View solution in original post

Alberto_Umana · yesterday

Hi @KLin,

Adding some comments:

Subnets in GCP VPC:

Node Subnets: These are used for the GKE cluster nodes.
Pod Subnets: These are secondary IP ranges allocated for the pods running on the GKE cluster.
Service Subnets: These are secondary IP ranges allocated for the services running within the GKE cluster.

Traffic Origin:

Databricks assigns two IP addresses per node: one for management traffic and one for Spark applications.
The traffic from Databricks clusters to on-premises data sources can originate from either the node subnets or the pod subnets.
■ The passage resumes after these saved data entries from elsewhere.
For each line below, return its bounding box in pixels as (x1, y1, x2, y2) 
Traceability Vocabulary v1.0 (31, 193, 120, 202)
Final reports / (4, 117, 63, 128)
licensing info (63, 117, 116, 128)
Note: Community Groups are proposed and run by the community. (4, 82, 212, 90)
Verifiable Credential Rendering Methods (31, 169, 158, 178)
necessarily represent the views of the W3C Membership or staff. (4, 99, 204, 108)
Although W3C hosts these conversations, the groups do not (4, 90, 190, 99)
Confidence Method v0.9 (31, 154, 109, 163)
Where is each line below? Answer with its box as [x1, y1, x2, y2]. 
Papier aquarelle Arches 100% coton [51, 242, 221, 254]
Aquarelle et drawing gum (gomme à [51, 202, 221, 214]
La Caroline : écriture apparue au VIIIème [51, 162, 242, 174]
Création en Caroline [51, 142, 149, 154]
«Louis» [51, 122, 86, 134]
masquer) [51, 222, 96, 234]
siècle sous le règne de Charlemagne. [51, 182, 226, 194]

Identifying Traffic Origin:

To pinpoint the exact origin of the traffic, you can monitor the IP addresses used by the nodes and pods within your GKE cluster. This can be done by checking the network logs and the IP ranges assigned to your node and pod subnets.
You can also use tools like tcpdump or Wireshark on your on-premises data sources to capture and analyze the incoming traffic, which will help you identify the source IP addresses.

KLin · yesterday

Hi @Alberto_Umana

Thanks for the timely reply.

With regard to your reply:

The traffic from Databricks clusters to on-premises data sources can originate from either the node subnets or the pod subnets.

A follow up question from me is: How does DBX decide whether to use node subnets or pod subnets? and since DBX has the incentives already to move from GKE to GCE (we have already made the switch, but, correct me if i am wrong, it seems like the workspaces are still hosted on GKE), do you know how does the switch impact the workspaces and the subnets?

Thanks a lot!

Alberto_Umana · yesterday

Hi @KLin - no problem! You can share your workspace ID via a DIM, I can try getting more details of need be.
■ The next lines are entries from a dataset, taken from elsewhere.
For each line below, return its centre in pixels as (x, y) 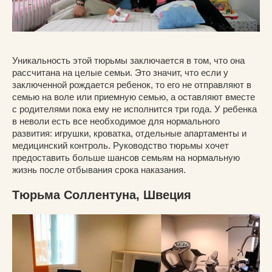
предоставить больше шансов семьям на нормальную (126, 157)
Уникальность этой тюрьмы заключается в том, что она (128, 60)
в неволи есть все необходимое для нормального (116, 121)
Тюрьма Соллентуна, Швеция (104, 195)
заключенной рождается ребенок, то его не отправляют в (132, 84)
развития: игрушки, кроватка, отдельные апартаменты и (129, 133)
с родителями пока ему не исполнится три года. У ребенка (134, 109)
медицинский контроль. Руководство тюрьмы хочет (121, 145)
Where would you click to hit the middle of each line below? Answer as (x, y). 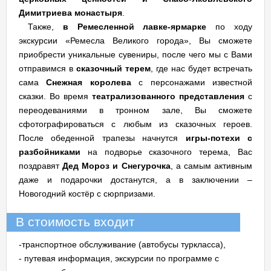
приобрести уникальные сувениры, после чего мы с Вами (135, 54)
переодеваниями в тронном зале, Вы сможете (135, 110)
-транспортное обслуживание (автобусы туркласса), (122, 244)
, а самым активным (211, 166)
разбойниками (50, 152)
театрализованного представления (168, 96)
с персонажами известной (192, 82)
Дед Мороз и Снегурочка (116, 166)

Databricks decides whether to use node subnets or pod subnets based on the specific network configuration and the type of traffic. The node subnets are used for the Google Compute Engine (GCE) virtual machines that host the nodes, while the pod subnets are used for the individual pods within the Google Kubernetes Engine (GKE) clusters.
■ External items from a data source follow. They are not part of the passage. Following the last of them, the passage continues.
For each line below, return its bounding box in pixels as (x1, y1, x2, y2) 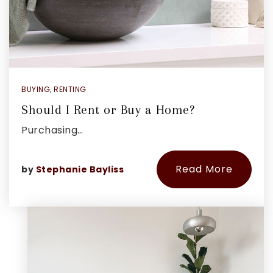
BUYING (21, 84, 50, 94)
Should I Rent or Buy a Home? (21, 102, 194, 117)
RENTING (54, 84, 87, 94)
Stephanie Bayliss (35, 163, 124, 175)
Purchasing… (21, 123, 83, 137)
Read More (175, 162, 233, 176)

Regarding the switch from GKE to GCE, the workspaces are still hosted on GKE, which means that the network configurations involving node subnets and pod subnets remain relevant. The switch to GCE primarily impacts the underlying infrastructure but does not change the way workspaces and subnets are managed within the GKE clusters. The workspaces will continue to use the same subnet configurations for nodes and pods as defined during their creation.

KLin · yesterday

Hi @Alberto_Umana thank you for the detailed explanation. I figured out that the clusters/SQL warehouses that does not have the x-databricks-nextgen-cluster tag, i.e. still using GKE, the traffic originates from the pods subnet. If the clusters have the GCE tag, then the traffic originates from the node subnet. Is there a reason why it is done this way?

Much appreciated!

Alberto_Umana · yesterday

Hi @KLin, happy to help! -

The reason why traffic originates from the pods subnet for clusters/SQL warehouses without the x-databricks-nextgen-cluster tag (still using GKE) and from the node subnet for clusters with the GCE tag is due to the underlying infrastructure differences between Google Kubernetes Engine (GKE) and Google Compute Engine (GCE).

In GKE, Databricks clusters are implemented as Kubernetes namespaces, and the traffic is managed at the pod level. Each pod within the GKE cluster is assigned an IP address from the pod subnet, which is why traffic originates from the pods subnet.

On the other hand, when using GCE, the clusters are hosted on virtual machines (VMs) rather than Kubernetes pods. These VMs are assigned IP addresses from the node subnet. Therefore, traffic for clusters with the GCE tag originates from the node subnet.

This distinction is made to align with the network configurations and resource management specific to each type of infrastructure (GKE for Kubernetes-based deployments and GCE for VM-based deployments).